İçeriğe geçmek için "Enter"a basın

Sinagogların elektrik parasını diyanet öder mi?

Ertuğrul ÖZKÖK

BUGÜNLERDE Türkiye’deki Musevi cemaati ile hükümet arasında çok hassas bir müzakere sürüyor.

Bu müzakere Türkiye’de devletin dine bakışı açısından önemli işaretler verecek.

Olay şu: 2002 başına kadar Türkiye’deki ibadethanelerden hangi dinden olursa olsun elektrik parası alınmıyordu.

Türkiye’de 65 bin dolayında cami olduğunu düşünürseniz, bunun TEDAŞ’ın üzerinde nasıl bir yük oluşturduğunu tahmin etmeniz güç olmaz.

Ancak geçen koalisyon hükümeti çıkarttığı bir kararnameyle TEDAŞ’ın üzerinden bu mali yükü kaldırdı.

Daha sonra yapılan düzenlemede camilerin elektrik paralarının Diyanet İşleri Başkanlığı tarafından ödenmesi kararlaştırıldı.

TEDAŞ TAHSİLATTA ISRAR EDİNCE

Ancak bu kararname uygulamaya konurken sinagog ve kiliselerin durumu boşlukta kalmış.

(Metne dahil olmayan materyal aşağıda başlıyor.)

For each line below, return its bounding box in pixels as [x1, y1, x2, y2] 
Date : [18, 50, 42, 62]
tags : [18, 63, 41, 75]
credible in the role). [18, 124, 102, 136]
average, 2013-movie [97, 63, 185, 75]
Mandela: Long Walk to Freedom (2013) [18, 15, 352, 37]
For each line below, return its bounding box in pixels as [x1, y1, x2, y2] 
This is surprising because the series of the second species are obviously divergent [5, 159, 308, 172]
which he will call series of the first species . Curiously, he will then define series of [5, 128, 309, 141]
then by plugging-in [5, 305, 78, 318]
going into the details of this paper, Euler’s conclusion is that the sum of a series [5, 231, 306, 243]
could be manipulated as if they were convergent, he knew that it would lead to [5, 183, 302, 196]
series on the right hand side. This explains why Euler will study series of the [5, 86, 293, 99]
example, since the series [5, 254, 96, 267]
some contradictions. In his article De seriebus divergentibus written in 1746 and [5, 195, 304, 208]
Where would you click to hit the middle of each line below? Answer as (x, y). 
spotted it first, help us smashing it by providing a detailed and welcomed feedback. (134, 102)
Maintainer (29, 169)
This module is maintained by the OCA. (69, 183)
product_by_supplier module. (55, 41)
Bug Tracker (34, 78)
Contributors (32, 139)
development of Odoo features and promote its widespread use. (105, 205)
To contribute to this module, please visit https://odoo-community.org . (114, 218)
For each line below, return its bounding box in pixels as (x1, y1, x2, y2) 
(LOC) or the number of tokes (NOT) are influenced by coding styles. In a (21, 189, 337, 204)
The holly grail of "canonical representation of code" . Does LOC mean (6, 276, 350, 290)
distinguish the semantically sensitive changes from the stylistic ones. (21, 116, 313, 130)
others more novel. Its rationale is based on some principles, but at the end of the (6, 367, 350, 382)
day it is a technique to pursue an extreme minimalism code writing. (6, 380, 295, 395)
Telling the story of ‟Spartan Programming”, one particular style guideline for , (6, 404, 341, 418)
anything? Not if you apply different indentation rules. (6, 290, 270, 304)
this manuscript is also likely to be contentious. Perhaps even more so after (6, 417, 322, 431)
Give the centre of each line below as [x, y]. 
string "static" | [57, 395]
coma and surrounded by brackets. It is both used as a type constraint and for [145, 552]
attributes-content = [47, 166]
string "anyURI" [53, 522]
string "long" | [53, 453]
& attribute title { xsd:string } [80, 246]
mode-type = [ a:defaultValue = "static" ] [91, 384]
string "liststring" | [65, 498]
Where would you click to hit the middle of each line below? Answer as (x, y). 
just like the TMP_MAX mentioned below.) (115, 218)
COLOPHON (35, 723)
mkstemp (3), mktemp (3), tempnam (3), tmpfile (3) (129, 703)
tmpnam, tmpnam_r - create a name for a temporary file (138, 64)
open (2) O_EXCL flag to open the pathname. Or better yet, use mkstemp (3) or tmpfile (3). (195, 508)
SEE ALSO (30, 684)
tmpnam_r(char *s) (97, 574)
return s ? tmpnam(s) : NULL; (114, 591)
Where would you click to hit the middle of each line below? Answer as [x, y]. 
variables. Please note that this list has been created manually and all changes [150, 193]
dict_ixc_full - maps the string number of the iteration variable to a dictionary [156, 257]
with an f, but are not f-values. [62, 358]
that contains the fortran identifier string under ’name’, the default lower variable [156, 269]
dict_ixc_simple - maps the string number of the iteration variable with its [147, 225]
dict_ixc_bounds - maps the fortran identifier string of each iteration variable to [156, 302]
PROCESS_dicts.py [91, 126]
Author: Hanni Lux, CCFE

TEDAŞ da yeni kararnameye dayanarak sinagog ve kiliselere elektrik faturalarını düzenli bir şekilde göndermeye başlamış.

Tabii, o güne kadar elektrik parası ödemeyen dini cemaatler de birden başlayan bu uygulamaya şaşırmışlar.

İstanbul’daki Musevi cemaati ile TEDAŞ arasında bir dizi yazışma yapılmış, ancak bir sonuç alınamamış.

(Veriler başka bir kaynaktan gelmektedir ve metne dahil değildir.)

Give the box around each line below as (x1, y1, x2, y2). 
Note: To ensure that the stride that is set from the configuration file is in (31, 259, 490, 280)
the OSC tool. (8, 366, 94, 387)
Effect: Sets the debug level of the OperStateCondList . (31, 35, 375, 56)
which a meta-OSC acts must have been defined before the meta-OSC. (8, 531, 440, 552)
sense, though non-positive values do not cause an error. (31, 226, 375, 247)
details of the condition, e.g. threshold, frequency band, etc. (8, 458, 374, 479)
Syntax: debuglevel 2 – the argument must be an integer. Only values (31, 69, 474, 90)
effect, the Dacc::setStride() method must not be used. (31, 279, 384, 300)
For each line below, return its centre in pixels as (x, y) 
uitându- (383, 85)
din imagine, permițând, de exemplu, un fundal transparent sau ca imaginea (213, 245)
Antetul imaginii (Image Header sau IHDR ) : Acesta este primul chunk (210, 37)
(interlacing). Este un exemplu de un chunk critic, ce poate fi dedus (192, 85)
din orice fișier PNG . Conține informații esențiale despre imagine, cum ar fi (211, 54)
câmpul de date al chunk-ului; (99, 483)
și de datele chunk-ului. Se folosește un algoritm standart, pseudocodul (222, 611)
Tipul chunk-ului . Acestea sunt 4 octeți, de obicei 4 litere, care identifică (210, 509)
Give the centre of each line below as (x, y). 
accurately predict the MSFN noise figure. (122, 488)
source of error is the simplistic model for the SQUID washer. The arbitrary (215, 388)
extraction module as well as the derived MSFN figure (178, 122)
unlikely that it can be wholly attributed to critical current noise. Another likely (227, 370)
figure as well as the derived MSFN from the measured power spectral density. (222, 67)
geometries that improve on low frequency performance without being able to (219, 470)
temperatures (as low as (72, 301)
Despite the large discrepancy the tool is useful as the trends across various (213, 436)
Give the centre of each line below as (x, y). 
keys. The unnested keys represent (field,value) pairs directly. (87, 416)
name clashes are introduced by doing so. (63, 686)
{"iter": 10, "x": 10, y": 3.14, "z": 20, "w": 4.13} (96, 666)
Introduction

Musevi cemaati konuyu sonunda hükümete iletmiş.

MUSEVİ CEMAATİNİN HAKLI GEREKÇELERİ

Konuştuğum Musevi cemaatinin önde gelen isimlerinden birisi, şu haklı gerekçeyi öne sürüyor:

‘Mesele para meselesi değil. Konu, sinagogaların parasını bizim veya devletin ödemesinden çok daha önemli bir noktaya dayanıyor. Bizler bu toplumun asli üyeleriyiz. Hepimiz Tükiye Cumhuriyeti pasaportu taşıyoruz. Eğer devlet Müslüman vatandaşlarının ibadet yerlerinin elektrik parasını ödüyorsa, bu devlete aynı vatandaşlık bağları ile bağlı olan biz Musevilerin ibadet yerlerinin aynı masraflarını da karşılaması gerekmez mi? Bu devletin bütün vatandaşlarına eşit bakış açısını tescil ettirecek bir davranıştır.’

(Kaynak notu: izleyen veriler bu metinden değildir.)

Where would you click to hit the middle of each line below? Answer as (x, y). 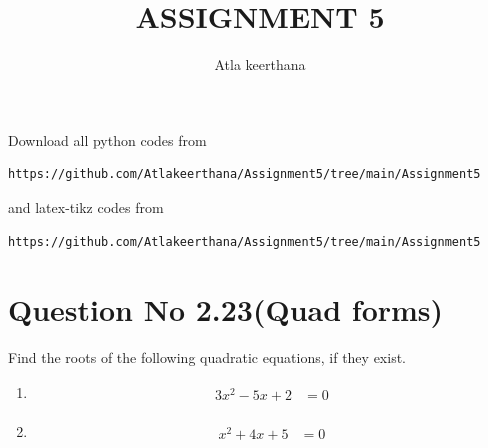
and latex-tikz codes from (86, 206)
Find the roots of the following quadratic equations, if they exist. (207, 357)
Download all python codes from (107, 139)
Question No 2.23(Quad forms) (226, 309)
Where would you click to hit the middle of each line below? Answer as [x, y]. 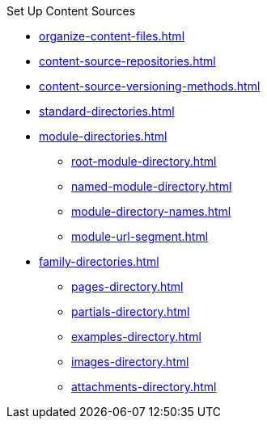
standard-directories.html [107, 111]
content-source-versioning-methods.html [150, 86]
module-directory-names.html [151, 211]
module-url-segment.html [140, 236]
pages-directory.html [127, 286]
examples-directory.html [136, 337]
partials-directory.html [131, 311]
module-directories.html [103, 136]
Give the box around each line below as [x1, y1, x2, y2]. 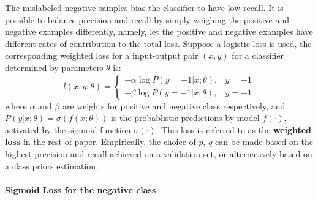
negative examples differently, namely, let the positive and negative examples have [5, 25, 313, 38]
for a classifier [232, 49, 284, 62]
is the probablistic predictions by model [111, 111, 260, 124]
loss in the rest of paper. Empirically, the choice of [5, 135, 196, 148]
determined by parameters [5, 61, 104, 73]
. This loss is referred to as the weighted [156, 123, 312, 136]
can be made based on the [215, 135, 313, 148]
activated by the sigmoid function [5, 123, 131, 136]
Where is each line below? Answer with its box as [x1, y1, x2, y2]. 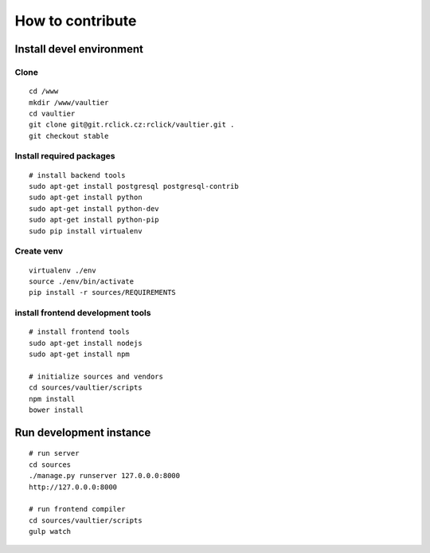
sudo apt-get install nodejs [29, 339, 143, 347]
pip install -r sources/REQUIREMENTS [29, 288, 177, 297]
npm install [29, 394, 76, 403]
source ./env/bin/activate [29, 276, 135, 286]
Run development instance [14, 426, 151, 439]
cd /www [29, 87, 59, 96]
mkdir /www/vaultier [29, 98, 109, 107]
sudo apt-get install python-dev [29, 204, 159, 213]

Aynı şahsiyet, şu makul gerekçeyi de getiriyor:

‘Devlet bizlerden vergi topluyor. Bizlerin vergi mükellefleri olarak ödediğimiz vergiler camilerin elektrik parasının karşılanmasına da gidiyor. Bundan bir şikáyetimiz yok. Ama vergilerimiz bizim kendi ibadethanelerimizin elektriği için kullanılmıyor. Burada bir çelişki yok mu?’

Cemaat ile hükümet arasında iki yıldır süren görüşmeler iniş çıkışlı bir grafik izlemiş.

Sanayi Bakanı Ali Coşkun yardımcı bir tutum almış. Ancak iş dönmüş dolaşmış, Maliye Bakanlığı’nın ‘Bu para tahsil edilecek’ şeklindeki katı tutumuna takılmış.

HÜKÜMETİN BULDUĞU FORMÜL

Dün aldığım bir bilgiye göre, hükümet sonunda cemaatin bu yaklaşımını haklı bulmuş ve bir formül arayışına girmiş.

Bu formüle göre, sinagogların elektrik harcamaları da Diyanet İşleri Başkanlığı tarafından karşılanacakmış.

Bu arada, Musevi cemaatinin önceki gün yaşadığı bir tartışmayı da aktarmak istiyorum.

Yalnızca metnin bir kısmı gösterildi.